■ Records drawn from a dataset
· · · · · · ·

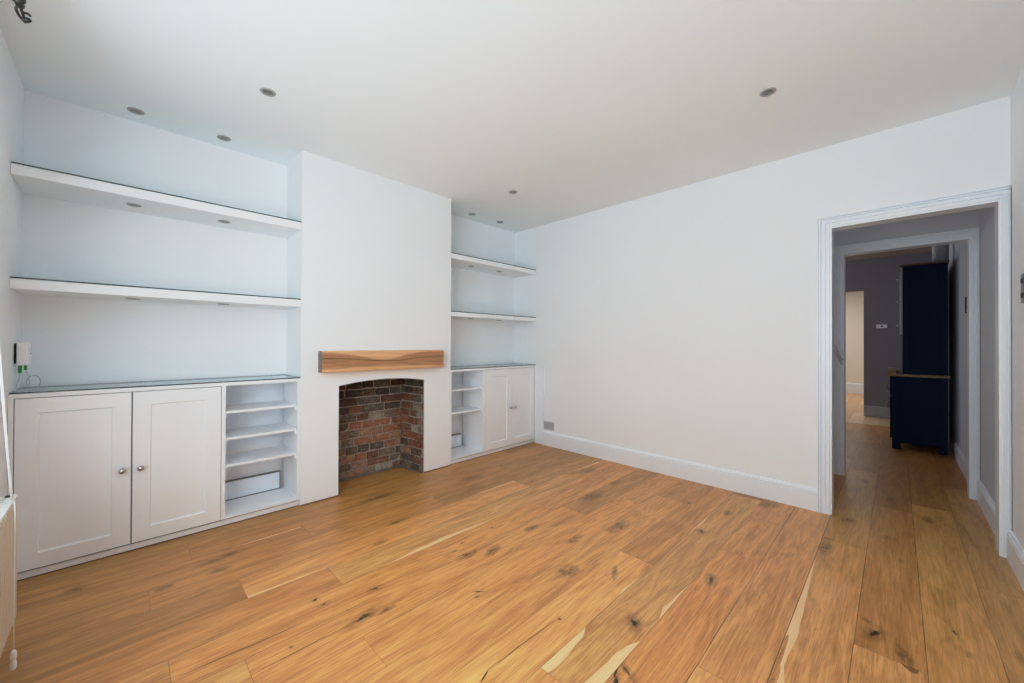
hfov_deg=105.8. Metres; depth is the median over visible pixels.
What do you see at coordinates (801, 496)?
baseboard
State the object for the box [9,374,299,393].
countertop
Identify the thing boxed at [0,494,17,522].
grille
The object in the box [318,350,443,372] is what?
mantel beam
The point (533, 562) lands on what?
floor
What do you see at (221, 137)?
recessed light
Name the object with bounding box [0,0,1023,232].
ceiling
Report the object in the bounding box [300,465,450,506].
trim
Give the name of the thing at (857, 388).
baseboard
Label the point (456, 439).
baseboard
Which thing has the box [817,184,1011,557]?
trim
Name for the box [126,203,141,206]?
spotlight
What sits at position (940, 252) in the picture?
storage box
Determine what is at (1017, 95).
wall
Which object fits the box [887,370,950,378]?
countertop
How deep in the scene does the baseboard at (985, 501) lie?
2.67 m
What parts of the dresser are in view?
drawer, door, door, cornice
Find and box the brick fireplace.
[338,378,423,494]
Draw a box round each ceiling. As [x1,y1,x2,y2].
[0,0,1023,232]
[846,246,931,260]
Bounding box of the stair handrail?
[834,344,842,363]
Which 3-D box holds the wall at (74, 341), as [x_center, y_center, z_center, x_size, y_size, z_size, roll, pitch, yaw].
[-1.432,-0.095,3.566,0.120,2.614,4.233,0,0,45]
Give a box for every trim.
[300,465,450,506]
[535,365,543,444]
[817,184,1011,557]
[834,227,979,499]
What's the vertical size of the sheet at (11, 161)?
0.006 m
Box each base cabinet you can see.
[7,378,300,580]
[450,365,534,464]
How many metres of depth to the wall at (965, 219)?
3.28 m
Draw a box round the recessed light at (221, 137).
[217,135,230,140]
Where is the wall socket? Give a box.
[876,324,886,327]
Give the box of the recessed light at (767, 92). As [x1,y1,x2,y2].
[759,87,776,96]
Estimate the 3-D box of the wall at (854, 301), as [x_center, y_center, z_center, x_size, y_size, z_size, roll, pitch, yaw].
[8.133,-0.042,9.998,3.660,2.644,0.150,0,0,45]
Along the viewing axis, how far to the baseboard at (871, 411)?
6.41 m
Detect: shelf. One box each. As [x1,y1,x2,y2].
[9,278,300,309]
[10,163,300,238]
[225,422,295,440]
[225,445,295,467]
[226,400,295,413]
[451,253,535,277]
[451,312,535,321]
[451,405,481,414]
[452,385,481,391]
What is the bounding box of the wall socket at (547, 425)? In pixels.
[544,421,553,430]
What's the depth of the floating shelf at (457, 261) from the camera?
4.29 m
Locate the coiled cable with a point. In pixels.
(25, 370)
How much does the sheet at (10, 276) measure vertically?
0.006 m
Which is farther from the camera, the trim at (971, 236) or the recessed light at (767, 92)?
the trim at (971, 236)
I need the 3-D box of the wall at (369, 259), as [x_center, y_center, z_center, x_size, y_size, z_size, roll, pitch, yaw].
[-1.204,-0.095,3.449,0.368,2.614,1.344,0,0,45]
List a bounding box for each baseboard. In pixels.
[225,472,279,499]
[451,434,460,447]
[543,431,816,511]
[846,383,863,393]
[864,405,889,418]
[954,442,966,480]
[977,480,994,534]
[1007,531,1023,590]
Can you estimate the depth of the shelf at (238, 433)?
2.76 m
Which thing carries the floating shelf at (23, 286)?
attached to the wall at (74, 341)
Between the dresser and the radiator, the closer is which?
the radiator
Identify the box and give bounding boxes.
[14,342,30,372]
[932,244,948,263]
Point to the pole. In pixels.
(20, 4)
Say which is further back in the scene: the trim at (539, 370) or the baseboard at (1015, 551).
the trim at (539, 370)
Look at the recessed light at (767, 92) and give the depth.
2.17 m
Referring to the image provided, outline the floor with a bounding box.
[0,393,1023,682]
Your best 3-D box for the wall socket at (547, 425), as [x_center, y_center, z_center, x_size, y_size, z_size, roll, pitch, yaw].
[0.432,0.989,4.541,0.150,0.091,0.010,0,0,45]
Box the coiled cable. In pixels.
[13,370,40,391]
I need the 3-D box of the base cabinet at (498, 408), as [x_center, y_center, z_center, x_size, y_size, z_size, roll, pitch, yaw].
[-0.277,0.751,4.360,0.398,0.938,1.266,0,0,45]
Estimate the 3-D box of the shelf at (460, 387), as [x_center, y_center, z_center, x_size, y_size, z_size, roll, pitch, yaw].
[-0.566,0.491,4.068,0.301,0.016,0.405,0,0,45]
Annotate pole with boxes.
[12,0,31,23]
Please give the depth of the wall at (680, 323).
3.26 m
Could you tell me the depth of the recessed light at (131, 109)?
2.37 m
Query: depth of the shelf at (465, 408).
4.10 m
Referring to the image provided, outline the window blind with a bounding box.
[0,349,16,670]
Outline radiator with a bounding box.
[0,494,17,656]
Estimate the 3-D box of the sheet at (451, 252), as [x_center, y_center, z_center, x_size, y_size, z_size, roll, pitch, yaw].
[-0.282,-0.871,4.379,0.362,0.006,1.262,0,0,45]
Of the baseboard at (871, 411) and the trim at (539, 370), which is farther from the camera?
the baseboard at (871, 411)
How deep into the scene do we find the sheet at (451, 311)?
4.19 m
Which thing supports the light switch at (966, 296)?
attached to the wall at (1017, 95)
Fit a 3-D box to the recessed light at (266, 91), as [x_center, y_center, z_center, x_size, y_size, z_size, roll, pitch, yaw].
[-1.378,-1.406,2.185,0.080,0.004,0.080,0,0,45]
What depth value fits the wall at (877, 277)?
6.40 m
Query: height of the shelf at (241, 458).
0.016 m
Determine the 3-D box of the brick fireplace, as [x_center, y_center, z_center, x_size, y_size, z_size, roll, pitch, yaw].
[-1.215,0.638,3.438,0.365,1.148,0.810,0,0,45]
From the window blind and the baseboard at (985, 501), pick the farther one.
the baseboard at (985, 501)
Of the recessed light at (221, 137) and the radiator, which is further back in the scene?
the recessed light at (221, 137)
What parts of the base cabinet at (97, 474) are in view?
door, knob, knob, door
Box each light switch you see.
[965,296,966,312]
[1020,273,1023,302]
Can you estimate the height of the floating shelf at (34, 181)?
0.052 m
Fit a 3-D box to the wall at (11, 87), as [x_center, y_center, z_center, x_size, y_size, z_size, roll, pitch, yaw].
[-1.415,-0.109,0.709,4.128,2.614,0.200,0,0,45]
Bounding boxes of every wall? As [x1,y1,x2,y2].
[0,28,23,496]
[21,89,514,487]
[286,150,450,505]
[514,96,1009,487]
[834,209,978,245]
[846,252,931,406]
[846,291,863,383]
[948,67,1023,548]
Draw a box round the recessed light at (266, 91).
[259,87,275,96]
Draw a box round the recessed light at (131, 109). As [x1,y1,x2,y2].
[127,107,144,114]
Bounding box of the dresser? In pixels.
[886,260,950,455]
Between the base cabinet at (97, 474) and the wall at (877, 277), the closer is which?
the base cabinet at (97, 474)
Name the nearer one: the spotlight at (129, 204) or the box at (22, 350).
the box at (22, 350)
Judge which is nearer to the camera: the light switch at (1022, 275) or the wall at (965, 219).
the light switch at (1022, 275)
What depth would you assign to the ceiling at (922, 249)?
6.12 m
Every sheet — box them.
[10,276,300,299]
[11,161,300,221]
[451,252,533,269]
[451,311,535,317]
[451,363,534,369]
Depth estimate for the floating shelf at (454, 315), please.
4.24 m
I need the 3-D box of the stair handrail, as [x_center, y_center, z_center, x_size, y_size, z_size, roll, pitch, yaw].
[2.943,-0.092,3.642,0.266,0.606,0.035,0,0,45]
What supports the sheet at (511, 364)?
on the base cabinet at (498, 408)
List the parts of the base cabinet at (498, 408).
door, door
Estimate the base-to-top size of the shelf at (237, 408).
0.016 m
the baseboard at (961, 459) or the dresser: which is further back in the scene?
the dresser

· · · · · · ·

Apart from the images, please copy every line of the data exactly as written.

■ Output
hfov_deg=105.8. Metres; depth is the median over visible pixels.
What do you see at coordinates (801, 496)?
baseboard
State the object for the box [9,374,299,393].
countertop
Identify the thing boxed at [0,494,17,522].
grille
The object in the box [318,350,443,372] is what?
mantel beam
The point (533, 562) lands on what?
floor
What do you see at (221, 137)?
recessed light
Name the object with bounding box [0,0,1023,232].
ceiling
Report the object in the bounding box [300,465,450,506].
trim
Give the name of the thing at (857, 388).
baseboard
Label the point (456, 439).
baseboard
Which thing has the box [817,184,1011,557]?
trim
Name for the box [126,203,141,206]?
spotlight
What sits at position (940, 252) in the picture?
storage box
Determine what is at (1017, 95).
wall
Which object fits the box [887,370,950,378]?
countertop
How deep in the scene does the baseboard at (985, 501) lie?
2.67 m
What parts of the dresser are in view?
drawer, door, door, cornice
Find and box the brick fireplace.
[338,378,423,494]
Draw a box round each ceiling. As [x1,y1,x2,y2].
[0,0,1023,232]
[846,246,931,260]
Bounding box of the stair handrail?
[834,344,842,363]
Which 3-D box holds the wall at (74, 341), as [x_center, y_center, z_center, x_size, y_size, z_size, roll, pitch, yaw].
[-1.432,-0.095,3.566,0.120,2.614,4.233,0,0,45]
Give a box for every trim.
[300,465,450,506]
[535,365,543,444]
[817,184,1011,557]
[834,227,979,499]
What's the vertical size of the sheet at (11, 161)?
0.006 m
Box each base cabinet you can see.
[7,378,300,580]
[450,365,534,464]
How many metres of depth to the wall at (965, 219)?
3.28 m
Draw a box round the recessed light at (221, 137).
[217,135,230,140]
Where is the wall socket? Give a box.
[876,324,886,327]
Give the box of the recessed light at (767, 92). As [x1,y1,x2,y2].
[759,87,776,96]
Estimate the 3-D box of the wall at (854, 301), as [x_center, y_center, z_center, x_size, y_size, z_size, roll, pitch, yaw].
[8.133,-0.042,9.998,3.660,2.644,0.150,0,0,45]
Along the viewing axis, how far to the baseboard at (871, 411)?
6.41 m
Detect: shelf. One box each. As [x1,y1,x2,y2].
[9,278,300,309]
[10,163,300,238]
[225,422,295,440]
[225,445,295,467]
[226,400,295,413]
[451,253,535,277]
[451,312,535,321]
[451,405,481,414]
[452,385,481,391]
What is the bounding box of the wall socket at (547, 425)? In pixels.
[544,421,553,430]
What's the depth of the floating shelf at (457, 261) from the camera?
4.29 m
Locate the coiled cable with a point. In pixels.
(25, 370)
How much does the sheet at (10, 276) measure vertically?
0.006 m
Which is farther from the camera, the trim at (971, 236) or the recessed light at (767, 92)?
the trim at (971, 236)
I need the 3-D box of the wall at (369, 259), as [x_center, y_center, z_center, x_size, y_size, z_size, roll, pitch, yaw].
[-1.204,-0.095,3.449,0.368,2.614,1.344,0,0,45]
List a bounding box for each baseboard. In pixels.
[225,472,279,499]
[451,434,460,447]
[543,431,816,511]
[846,383,863,393]
[864,405,889,418]
[954,442,966,480]
[977,480,994,534]
[1007,531,1023,590]
Can you estimate the depth of the shelf at (238, 433)?
2.76 m
Which thing carries the floating shelf at (23, 286)?
attached to the wall at (74, 341)
Between the dresser and the radiator, the closer is which?
the radiator
Identify the box and give bounding boxes.
[14,342,30,372]
[932,244,948,263]
Point to the pole. In pixels.
(20, 4)
Say which is further back in the scene: the trim at (539, 370) or the baseboard at (1015, 551).
the trim at (539, 370)
Look at the recessed light at (767, 92) and give the depth.
2.17 m
Referring to the image provided, outline the floor with a bounding box.
[0,393,1023,682]
Your best 3-D box for the wall socket at (547, 425), as [x_center, y_center, z_center, x_size, y_size, z_size, roll, pitch, yaw].
[0.432,0.989,4.541,0.150,0.091,0.010,0,0,45]
Box the coiled cable. In pixels.
[13,370,40,391]
I need the 3-D box of the base cabinet at (498, 408), as [x_center, y_center, z_center, x_size, y_size, z_size, roll, pitch, yaw].
[-0.277,0.751,4.360,0.398,0.938,1.266,0,0,45]
Estimate the 3-D box of the shelf at (460, 387), as [x_center, y_center, z_center, x_size, y_size, z_size, roll, pitch, yaw].
[-0.566,0.491,4.068,0.301,0.016,0.405,0,0,45]
Annotate pole with boxes.
[12,0,31,23]
Please give the depth of the wall at (680, 323).
3.26 m
Could you tell me the depth of the recessed light at (131, 109)?
2.37 m
Query: depth of the shelf at (465, 408).
4.10 m
Referring to the image provided, outline the window blind with a bounding box.
[0,349,16,670]
Outline radiator with a bounding box.
[0,494,17,656]
Estimate the 3-D box of the sheet at (451, 252), as [x_center, y_center, z_center, x_size, y_size, z_size, roll, pitch, yaw].
[-0.282,-0.871,4.379,0.362,0.006,1.262,0,0,45]
Of the baseboard at (871, 411) and the trim at (539, 370), which is farther from the camera?
the baseboard at (871, 411)
How deep into the scene do we find the sheet at (451, 311)?
4.19 m
Which thing supports the light switch at (966, 296)?
attached to the wall at (1017, 95)
Fit a 3-D box to the recessed light at (266, 91), as [x_center, y_center, z_center, x_size, y_size, z_size, roll, pitch, yaw].
[-1.378,-1.406,2.185,0.080,0.004,0.080,0,0,45]
What depth value fits the wall at (877, 277)?
6.40 m
Query: height of the shelf at (241, 458).
0.016 m
Determine the 3-D box of the brick fireplace, as [x_center, y_center, z_center, x_size, y_size, z_size, roll, pitch, yaw].
[-1.215,0.638,3.438,0.365,1.148,0.810,0,0,45]
From the window blind and the baseboard at (985, 501), pick the farther one.
the baseboard at (985, 501)
Of the recessed light at (221, 137) and the radiator, which is further back in the scene?
the recessed light at (221, 137)
What parts of the base cabinet at (97, 474) are in view?
door, knob, knob, door
Box each light switch you see.
[965,296,966,312]
[1020,273,1023,302]
Can you estimate the height of the floating shelf at (34, 181)?
0.052 m
Fit a 3-D box to the wall at (11, 87), as [x_center, y_center, z_center, x_size, y_size, z_size, roll, pitch, yaw].
[-1.415,-0.109,0.709,4.128,2.614,0.200,0,0,45]
Bounding boxes of every wall? As [x1,y1,x2,y2].
[0,28,23,496]
[21,89,514,487]
[286,150,450,505]
[514,96,1009,487]
[834,209,978,245]
[846,252,931,406]
[846,291,863,383]
[948,67,1023,548]
Draw a box round the recessed light at (266, 91).
[259,87,275,96]
Draw a box round the recessed light at (131, 109). As [x1,y1,x2,y2].
[127,107,144,114]
Bounding box of the dresser? In pixels.
[886,260,950,455]
Between the base cabinet at (97, 474) and the wall at (877, 277), the closer is which?
the base cabinet at (97, 474)
Name the nearer one: the spotlight at (129, 204) or the box at (22, 350).
the box at (22, 350)
Judge which is nearer to the camera: the light switch at (1022, 275) or the wall at (965, 219).
the light switch at (1022, 275)
What depth would you assign to the ceiling at (922, 249)?
6.12 m
Every sheet — box them.
[10,276,300,299]
[11,161,300,221]
[451,252,533,269]
[451,311,535,317]
[451,363,534,369]
Depth estimate for the floating shelf at (454, 315), please.
4.24 m
I need the 3-D box of the stair handrail, as [x_center, y_center, z_center, x_size, y_size, z_size, roll, pitch, yaw].
[2.943,-0.092,3.642,0.266,0.606,0.035,0,0,45]
What supports the sheet at (511, 364)?
on the base cabinet at (498, 408)
List the parts of the base cabinet at (498, 408).
door, door
Estimate the base-to-top size of the shelf at (237, 408).
0.016 m
the baseboard at (961, 459) or the dresser: which is further back in the scene?
the dresser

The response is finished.